安倍さんのアイデア

2015.3.29

きのうの新聞に、安倍さんが『夏季の始業時間を1時間程度早める』という夏の生活スタイルの変革を指示したという記事が小さく出ていた。
外交に内政に超多忙な方が、こんなことまで気にされているとは驚きだったし、敬服もした。

きのうの新聞記事
きのうの新聞記事 (© 産経新聞)

欧米先進諸国で実施されている「サマータイム」(実際は Daylight Saving Time )をわが国でも取り入れようという動きがあるのに対し、私はかねてから反対だった。

彼らの主張は「省エネになる」「サマータイムを実施していない日本は、先進国のライフスタイルに後れをとって恥ずかしい」等々だ。

私が反対する理由は、サマータイムは<地球1周360°を24時間に振り分けた時差の秩序を乱だす>というものだ。
先人が決めた秩序を乱すと混乱をきたす。
私が初めて(日本から)アメリカに行ったとき、地図で計算したら〇〇時のはずがどうも1時間ずれてるみたいで、何度計算し直しても、私がどこで間違っているのかまったく分からず、しばらく当惑した。
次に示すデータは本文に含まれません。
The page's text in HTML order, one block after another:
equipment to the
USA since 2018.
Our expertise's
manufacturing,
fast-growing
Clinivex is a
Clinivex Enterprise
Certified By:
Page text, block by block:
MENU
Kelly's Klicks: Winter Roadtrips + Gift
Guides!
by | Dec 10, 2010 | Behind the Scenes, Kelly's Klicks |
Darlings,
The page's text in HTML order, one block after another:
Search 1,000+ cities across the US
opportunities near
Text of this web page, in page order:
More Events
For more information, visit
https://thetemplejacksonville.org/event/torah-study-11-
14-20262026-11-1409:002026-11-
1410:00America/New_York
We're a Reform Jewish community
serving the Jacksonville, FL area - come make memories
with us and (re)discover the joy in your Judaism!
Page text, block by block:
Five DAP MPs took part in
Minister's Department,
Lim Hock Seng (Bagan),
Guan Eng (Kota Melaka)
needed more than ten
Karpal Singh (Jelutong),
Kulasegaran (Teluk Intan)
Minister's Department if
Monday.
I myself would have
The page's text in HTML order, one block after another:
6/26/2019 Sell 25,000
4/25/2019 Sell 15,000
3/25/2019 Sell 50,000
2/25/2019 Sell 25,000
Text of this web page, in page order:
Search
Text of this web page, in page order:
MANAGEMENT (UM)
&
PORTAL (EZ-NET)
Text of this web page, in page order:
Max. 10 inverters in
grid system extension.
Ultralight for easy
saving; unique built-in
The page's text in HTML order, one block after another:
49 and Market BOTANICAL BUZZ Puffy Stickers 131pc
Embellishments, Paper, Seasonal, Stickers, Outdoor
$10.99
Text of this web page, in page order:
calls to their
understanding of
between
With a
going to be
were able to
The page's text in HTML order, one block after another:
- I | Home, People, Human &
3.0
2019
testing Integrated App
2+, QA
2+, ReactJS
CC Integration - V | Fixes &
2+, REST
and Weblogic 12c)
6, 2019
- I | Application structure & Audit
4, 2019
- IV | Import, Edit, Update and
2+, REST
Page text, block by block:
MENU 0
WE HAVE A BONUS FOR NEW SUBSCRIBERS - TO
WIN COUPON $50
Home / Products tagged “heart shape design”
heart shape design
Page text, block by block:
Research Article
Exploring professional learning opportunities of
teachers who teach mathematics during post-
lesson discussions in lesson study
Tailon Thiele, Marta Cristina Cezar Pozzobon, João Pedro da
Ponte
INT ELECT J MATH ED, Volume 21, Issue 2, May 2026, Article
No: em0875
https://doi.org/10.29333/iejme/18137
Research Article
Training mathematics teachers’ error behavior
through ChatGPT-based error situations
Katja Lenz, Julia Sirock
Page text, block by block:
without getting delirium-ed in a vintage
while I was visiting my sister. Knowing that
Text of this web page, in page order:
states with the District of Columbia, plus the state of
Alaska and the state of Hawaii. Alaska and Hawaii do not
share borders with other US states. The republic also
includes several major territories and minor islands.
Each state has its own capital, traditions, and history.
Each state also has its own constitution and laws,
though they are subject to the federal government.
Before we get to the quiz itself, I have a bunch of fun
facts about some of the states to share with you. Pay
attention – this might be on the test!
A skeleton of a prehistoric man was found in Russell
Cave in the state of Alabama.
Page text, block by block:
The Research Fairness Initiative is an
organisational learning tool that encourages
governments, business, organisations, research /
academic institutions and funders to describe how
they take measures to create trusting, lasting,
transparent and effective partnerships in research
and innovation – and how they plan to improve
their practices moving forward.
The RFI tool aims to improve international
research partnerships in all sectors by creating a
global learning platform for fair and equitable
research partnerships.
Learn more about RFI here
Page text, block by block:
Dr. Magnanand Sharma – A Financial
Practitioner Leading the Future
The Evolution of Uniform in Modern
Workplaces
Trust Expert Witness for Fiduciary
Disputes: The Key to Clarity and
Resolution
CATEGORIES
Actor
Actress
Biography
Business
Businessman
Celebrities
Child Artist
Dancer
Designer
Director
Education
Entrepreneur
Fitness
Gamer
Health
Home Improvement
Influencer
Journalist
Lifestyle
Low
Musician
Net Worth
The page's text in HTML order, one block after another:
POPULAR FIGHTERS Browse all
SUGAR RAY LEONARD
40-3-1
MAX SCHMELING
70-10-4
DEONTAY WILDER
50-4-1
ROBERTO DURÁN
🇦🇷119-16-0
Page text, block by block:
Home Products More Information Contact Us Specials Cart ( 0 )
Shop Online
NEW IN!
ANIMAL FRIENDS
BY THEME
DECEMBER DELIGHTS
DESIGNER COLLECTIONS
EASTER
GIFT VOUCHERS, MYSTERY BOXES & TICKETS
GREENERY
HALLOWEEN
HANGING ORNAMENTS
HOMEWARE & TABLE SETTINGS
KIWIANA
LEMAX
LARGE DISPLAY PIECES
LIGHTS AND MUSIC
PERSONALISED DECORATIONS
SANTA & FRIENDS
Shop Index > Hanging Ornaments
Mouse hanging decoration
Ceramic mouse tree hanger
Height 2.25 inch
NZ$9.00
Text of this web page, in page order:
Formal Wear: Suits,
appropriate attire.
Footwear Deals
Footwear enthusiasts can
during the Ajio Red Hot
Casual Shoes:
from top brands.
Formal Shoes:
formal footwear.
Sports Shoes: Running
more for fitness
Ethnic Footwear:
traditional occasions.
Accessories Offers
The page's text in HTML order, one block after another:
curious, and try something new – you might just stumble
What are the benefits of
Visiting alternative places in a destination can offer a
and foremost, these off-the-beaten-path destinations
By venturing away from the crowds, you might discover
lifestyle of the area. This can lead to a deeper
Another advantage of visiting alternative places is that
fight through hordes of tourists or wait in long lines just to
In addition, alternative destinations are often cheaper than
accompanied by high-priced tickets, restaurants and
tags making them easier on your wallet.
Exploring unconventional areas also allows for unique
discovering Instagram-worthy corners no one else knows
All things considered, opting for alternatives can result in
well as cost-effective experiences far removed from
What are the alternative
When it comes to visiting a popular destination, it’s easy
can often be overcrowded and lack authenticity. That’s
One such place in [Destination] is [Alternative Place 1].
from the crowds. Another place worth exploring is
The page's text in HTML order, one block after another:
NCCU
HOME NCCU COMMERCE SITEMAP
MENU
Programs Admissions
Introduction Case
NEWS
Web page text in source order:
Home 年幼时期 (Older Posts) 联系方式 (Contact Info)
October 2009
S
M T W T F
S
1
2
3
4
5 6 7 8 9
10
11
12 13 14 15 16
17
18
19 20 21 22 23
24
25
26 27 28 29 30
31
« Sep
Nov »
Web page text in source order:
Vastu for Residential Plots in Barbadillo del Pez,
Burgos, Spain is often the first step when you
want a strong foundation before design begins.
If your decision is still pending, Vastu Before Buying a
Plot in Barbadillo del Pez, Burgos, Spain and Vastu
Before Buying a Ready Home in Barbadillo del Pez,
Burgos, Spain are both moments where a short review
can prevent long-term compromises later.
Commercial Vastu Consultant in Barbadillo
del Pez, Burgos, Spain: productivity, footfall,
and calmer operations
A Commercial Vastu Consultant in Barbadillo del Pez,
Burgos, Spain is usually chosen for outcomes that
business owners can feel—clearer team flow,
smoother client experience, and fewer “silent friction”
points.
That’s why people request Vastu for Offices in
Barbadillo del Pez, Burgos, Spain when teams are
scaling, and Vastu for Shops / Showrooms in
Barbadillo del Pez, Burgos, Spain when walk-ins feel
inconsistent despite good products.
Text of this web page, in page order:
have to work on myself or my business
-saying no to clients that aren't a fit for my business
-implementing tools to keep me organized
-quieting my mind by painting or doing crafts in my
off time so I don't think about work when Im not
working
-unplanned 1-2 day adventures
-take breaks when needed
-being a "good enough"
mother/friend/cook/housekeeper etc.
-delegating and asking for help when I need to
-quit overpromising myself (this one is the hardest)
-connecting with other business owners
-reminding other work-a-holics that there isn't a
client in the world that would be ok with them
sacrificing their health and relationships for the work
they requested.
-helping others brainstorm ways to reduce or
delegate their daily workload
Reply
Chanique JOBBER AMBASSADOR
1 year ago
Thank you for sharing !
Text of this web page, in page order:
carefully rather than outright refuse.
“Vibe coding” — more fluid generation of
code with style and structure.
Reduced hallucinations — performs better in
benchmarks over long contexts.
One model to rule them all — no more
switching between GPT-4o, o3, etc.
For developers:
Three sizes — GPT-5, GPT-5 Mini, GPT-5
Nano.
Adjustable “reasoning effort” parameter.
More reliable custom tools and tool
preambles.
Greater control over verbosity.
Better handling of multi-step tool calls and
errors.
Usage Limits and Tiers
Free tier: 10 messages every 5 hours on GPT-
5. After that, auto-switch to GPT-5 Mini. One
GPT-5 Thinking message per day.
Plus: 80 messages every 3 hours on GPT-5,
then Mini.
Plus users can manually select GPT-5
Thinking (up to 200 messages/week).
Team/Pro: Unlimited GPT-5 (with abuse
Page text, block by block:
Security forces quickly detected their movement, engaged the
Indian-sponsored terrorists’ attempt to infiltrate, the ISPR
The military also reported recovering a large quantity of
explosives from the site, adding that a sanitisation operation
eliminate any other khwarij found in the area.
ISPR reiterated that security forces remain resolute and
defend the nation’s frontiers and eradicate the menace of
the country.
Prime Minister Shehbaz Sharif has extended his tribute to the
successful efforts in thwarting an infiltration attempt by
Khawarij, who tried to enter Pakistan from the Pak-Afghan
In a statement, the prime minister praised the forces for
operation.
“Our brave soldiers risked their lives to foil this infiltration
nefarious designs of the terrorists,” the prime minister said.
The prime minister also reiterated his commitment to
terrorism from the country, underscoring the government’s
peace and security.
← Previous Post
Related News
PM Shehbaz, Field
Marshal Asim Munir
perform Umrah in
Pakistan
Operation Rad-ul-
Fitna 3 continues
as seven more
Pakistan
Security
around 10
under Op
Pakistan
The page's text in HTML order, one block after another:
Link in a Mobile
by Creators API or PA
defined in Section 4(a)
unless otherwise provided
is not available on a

そのときは5月下旬だったが、アメリカは夏時間( Daylight Saving Time )だったのだ。まわりの人に恐る恐る尋ねてやっと謎が解けた。もう44年も前になるが、そのときのことは鮮明に覚えている。
このように、いまでも国際航空会社各社は、飛行時間と現地到着時間を表すのに苦労していると思う。
ほとんどの乗客も、航空会社がいうのを鵜呑みにして自分の腕時計を調節してるんではないだろうか。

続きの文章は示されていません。